Look for "Shech" in the material below and show each line that contains it.

-*-*-

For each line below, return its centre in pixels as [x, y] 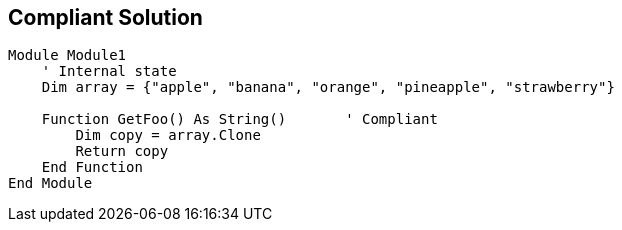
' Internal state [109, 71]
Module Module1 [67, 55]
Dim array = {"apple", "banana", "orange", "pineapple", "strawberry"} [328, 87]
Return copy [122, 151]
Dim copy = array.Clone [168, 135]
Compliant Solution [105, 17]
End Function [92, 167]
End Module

-*-*-

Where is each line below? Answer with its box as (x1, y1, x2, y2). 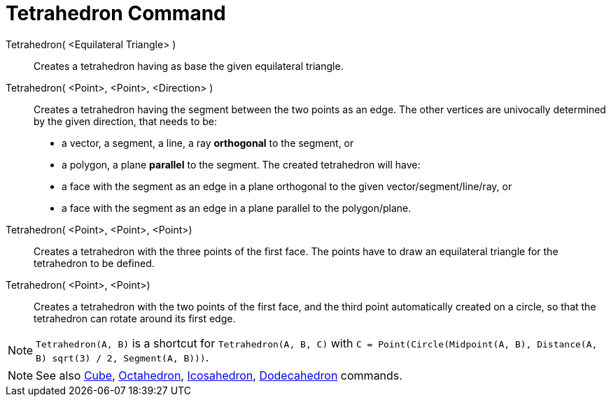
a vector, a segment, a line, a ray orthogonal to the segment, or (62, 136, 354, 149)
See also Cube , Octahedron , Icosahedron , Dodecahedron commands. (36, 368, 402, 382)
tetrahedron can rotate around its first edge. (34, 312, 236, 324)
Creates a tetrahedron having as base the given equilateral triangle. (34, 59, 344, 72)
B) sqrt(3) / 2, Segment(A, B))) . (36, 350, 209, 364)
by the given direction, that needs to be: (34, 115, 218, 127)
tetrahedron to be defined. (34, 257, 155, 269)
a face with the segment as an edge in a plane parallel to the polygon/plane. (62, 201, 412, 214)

-*-*-

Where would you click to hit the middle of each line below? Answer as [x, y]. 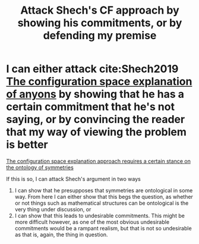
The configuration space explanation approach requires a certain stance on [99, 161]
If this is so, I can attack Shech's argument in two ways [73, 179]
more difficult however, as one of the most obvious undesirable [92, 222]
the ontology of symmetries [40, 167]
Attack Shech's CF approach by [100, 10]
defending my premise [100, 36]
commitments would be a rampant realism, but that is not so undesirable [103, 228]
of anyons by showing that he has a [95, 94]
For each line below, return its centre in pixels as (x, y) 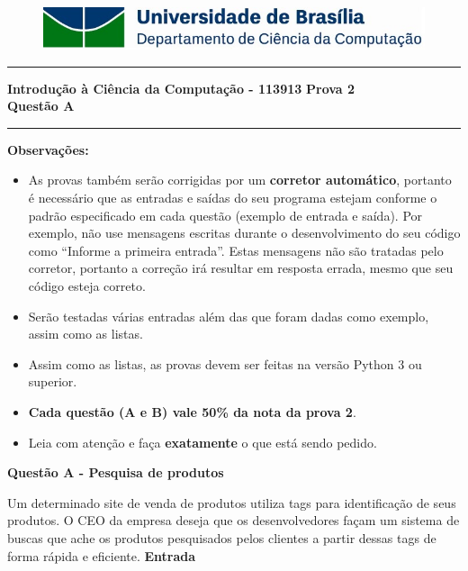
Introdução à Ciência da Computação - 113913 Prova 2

-*-*-

**OUTPUT OF THE EXERCISE:**
If this is so, I can attack Shech's argument in two ways [73, 179]
Attack Shech's CF approach by [100, 10]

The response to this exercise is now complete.